Pages

Sunday, February 9, 2014

Sermon for Fifth Sunday after Epiphany


‘You are the salt of the earth; 
but if salt has lost its taste, how can its saltiness be restored? 
It is no longer good for anything, but is thrown out and trampled under foot.

Salt of the earth is so well known that this saying has passed into common language.
How many times have you heard someone being referred to as ‘salt of the earth.’
We instinctively know it to mean a good person.
It has a rustic character to it.
There is no nonsense in this person.
I wonder if it has not been confused with ‘down to earth’ in many cases.

My Grandmother who I spoke of a few weeks back was a heavy smoker.
She smoked all her life.
By the time she got very ill, her doctor told her not to give up as that would cause more trouble for her than if she kept smoking.

But like any smoker, her tastebuds suffered.
The older she got, the more her food became richer, most particularly, salty.
The amount of salt she would put into or onto anything was alarming.
A stew would be nearly inedible, it was that salty.
We wondered what we could do.
There was no point telling her.
She cooked by taste. It was fine for her.
I wondered whether we could get weaker salt.
It seems you can’t.

Salt is salt.
There is no strong salt or weak salt. It is what it is.
Sure, some salt is better than others,
but in the realms of saltiness, there isn’t much difference.
Salt is salt. It is salty.

So when Jesus speaks of salt losing it’s saltiness, he means something else.
We know he is speaking a metaphor.

if salt has lost its taste, how can its saltiness be restored?

It can’t. Salt cannot become less salty.
It can only be mixed with something else to become diluted.
This would have been a common practice in Jesus’ time.
Salt was expensive and taxed highly.
To make more profit, sellers would have mixed salt with other cheaper compounds.

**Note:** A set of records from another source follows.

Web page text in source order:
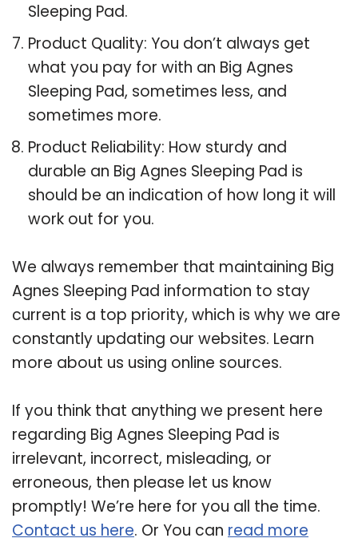
Sleeping Pad.
Product Quality: You don’t always get
what you pay for with an Big Agnes
Sleeping Pad, sometimes less, and
sometimes more.
Product Reliability: How sturdy and
durable an Big Agnes Sleeping Pad is
should be an indication of how long it will
work out for you.
We always remember that maintaining Big
Agnes Sleeping Pad information to stay
current is a top priority, which is why we are
constantly updating our websites. Learn
more about us using online sources.
If you think that anything we present here
regarding Big Agnes Sleeping Pad is
irrelevant, incorrect, misleading, or
erroneous, then please let us know
promptly! We’re here for you all the time.
Contact us here. Or You can read more
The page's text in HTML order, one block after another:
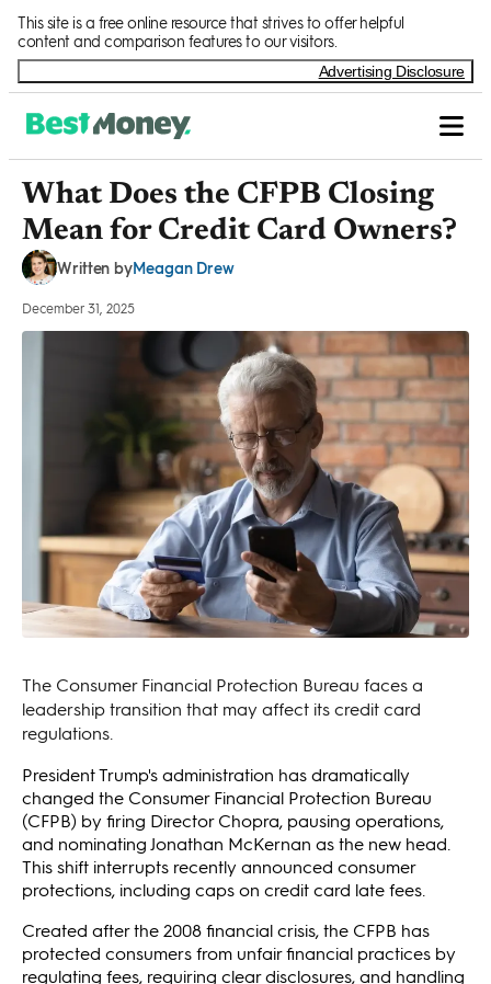
This site is a free online resource that strives to offer helpful
content and comparison features to our visitors.
Advertising Disclosure
What Does the CFPB Closing
Mean for Credit Card Owners?
Written byMeagan Drew
December 31, 2025
The Consumer Financial Protection Bureau faces a
leadership transition that may affect its credit card
regulations.
President Trump's administration has dramatically
changed the Consumer Financial Protection Bureau
(CFPB) by firing Director Chopra, pausing operations,
and nominating Jonathan McKernan as the new head.
This shift interrupts recently announced consumer
protections, including caps on credit card late fees.
Created after the 2008 financial crisis, the CFPB has
protected consumers from unfair financial practices by
regulating fees, requiring clear disclosures, and handling
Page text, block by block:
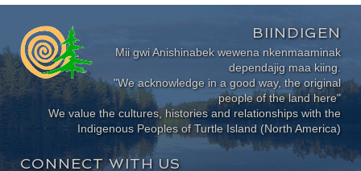
BIINDIGEN
Mii gwi Anishinabek wewena nkenmaaminak
dependajig maa kiing.
"We acknowledge in a good way, the original
people of the land here"
We value the cultures, histories and relationships with the
Indigenous Peoples of Turtle Island (North America)
CONNECT WITH US
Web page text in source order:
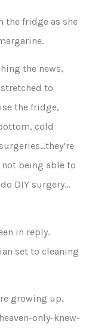
the fridge as she
the news,
to
the fridge,
cold
being able to
DIY surgery…
in reply.
set to cleaning
growing up,
only-knew-
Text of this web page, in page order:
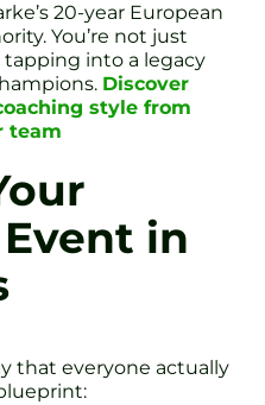
20-year European
You’re not just
tapping into a legacy
Discover
style from
team
in
that everyone actually

Salt was mainly used for the preservation of food.
I am sure many of you can remember a time before refrigeration where the meat you bought was preserved in salt.
Imagine in Jesus time how important salt would have been.
Imagine how useless and annoying diluted salt would have been.
It would not have done its job.
It would have made meat rot quickly.
It would lead to waste and hunger.

So if we are to be salt of the earth, we are not be diluted.

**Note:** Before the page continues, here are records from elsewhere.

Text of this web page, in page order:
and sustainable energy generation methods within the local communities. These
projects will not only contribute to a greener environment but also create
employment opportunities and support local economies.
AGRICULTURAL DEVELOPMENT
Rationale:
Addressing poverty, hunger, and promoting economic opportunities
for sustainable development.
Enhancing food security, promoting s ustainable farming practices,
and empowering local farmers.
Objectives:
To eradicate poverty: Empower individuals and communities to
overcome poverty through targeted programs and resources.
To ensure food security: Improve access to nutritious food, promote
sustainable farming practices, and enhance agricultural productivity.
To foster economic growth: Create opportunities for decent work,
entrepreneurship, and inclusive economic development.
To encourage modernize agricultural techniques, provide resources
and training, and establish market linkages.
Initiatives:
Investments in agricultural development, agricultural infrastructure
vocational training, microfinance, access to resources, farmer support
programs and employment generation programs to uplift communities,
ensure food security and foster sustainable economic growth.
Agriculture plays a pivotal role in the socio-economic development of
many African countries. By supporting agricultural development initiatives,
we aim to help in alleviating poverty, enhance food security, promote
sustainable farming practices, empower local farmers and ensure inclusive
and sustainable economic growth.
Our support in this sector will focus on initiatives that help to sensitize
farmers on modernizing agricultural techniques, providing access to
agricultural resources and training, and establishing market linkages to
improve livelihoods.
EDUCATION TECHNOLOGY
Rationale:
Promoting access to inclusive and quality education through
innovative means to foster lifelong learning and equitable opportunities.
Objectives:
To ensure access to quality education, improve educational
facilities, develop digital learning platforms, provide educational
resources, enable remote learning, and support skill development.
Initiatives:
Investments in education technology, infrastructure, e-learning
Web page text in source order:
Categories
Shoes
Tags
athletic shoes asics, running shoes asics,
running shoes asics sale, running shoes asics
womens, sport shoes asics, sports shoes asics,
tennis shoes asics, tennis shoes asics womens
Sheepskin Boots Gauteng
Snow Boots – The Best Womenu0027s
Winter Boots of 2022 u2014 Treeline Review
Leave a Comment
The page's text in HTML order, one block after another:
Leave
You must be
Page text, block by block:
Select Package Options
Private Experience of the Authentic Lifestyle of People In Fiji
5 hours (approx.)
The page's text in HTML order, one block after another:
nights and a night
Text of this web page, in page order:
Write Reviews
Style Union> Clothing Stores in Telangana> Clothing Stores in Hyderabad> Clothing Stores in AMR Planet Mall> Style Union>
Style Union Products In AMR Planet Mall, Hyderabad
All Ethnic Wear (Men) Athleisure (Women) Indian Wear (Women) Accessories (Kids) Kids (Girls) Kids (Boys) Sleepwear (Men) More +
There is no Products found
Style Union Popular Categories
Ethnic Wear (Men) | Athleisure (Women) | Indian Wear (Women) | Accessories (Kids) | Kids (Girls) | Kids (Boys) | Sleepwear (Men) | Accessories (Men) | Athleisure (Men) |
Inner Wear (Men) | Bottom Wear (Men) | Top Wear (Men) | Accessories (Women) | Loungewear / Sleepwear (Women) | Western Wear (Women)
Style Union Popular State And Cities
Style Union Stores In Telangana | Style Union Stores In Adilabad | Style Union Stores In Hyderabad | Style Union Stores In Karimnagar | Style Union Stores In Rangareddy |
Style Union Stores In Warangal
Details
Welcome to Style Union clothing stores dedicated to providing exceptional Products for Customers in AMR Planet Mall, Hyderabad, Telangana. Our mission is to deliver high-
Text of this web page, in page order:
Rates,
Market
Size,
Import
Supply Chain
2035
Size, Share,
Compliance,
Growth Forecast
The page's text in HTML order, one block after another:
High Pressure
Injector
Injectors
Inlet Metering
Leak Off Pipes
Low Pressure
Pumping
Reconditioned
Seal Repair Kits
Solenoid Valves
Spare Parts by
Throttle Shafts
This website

This kind of talk always worries me.
We have all heard about the dangers of worldliness,
being in the world and not of the world,
and they are quite right.

But there is a tendency to want to separate the church from the world.
This leads to cult like behaviour and self righteous holier than thou behaviour.

Jesus means we are not to let the worlds, or the power’s influence change what it is to be one of his followers.

Remembers salt’s use as a preserver.

If it loses this ability,

It is no longer good for anything, but is thrown out and trampled under foot

Followers of Jesus are to the element in the world that keeps it wholesome and stop it from decaying.

If a follower of Jesus fails to represent the character and spirit of Christ in the world, they are useless.

So we ask ourselves what is Christlike behaviour and action,
and what is going to water those down?

In our time and place,
I see two major elements that can cause our saltiness to be diluted.
A lack of love for our neighbour, and a lack of peace in our lives.

If we cease to love our neighbour, we cease to be the body of Christ in our world.
Nothing can dilute our Christian behaviour more than a lack of love for those who are suffering.
We don’t need to define who is our neighbour and who isn’t: all are.
An act of selflessness and compassion toward someone we do not know is an act of Christlike behaviour.
What will dilute that is seeing someone as not our neighbour,
as someone we need not care for.

Secondly, our need to be busy and be caught up in the rhythm of the world.
When our minds are filled with ‘to do lists’ so there is no time for peace, we lose our saltiness.
Time spent in stillness and silence, praying, contemplating, meditating help us to keep our saltiness.
Quiet allows us to focus on what God wants of us, not the world.

St Paul tells us:
Now we have received not the spirit of the world, but the Spirit that is from God, so that we may understand the gifts bestowed on us by God.

It is that spirit that makes us the salt of the world. It is that spirit that makes us understand what the salt is and how we are to keep it from dilution.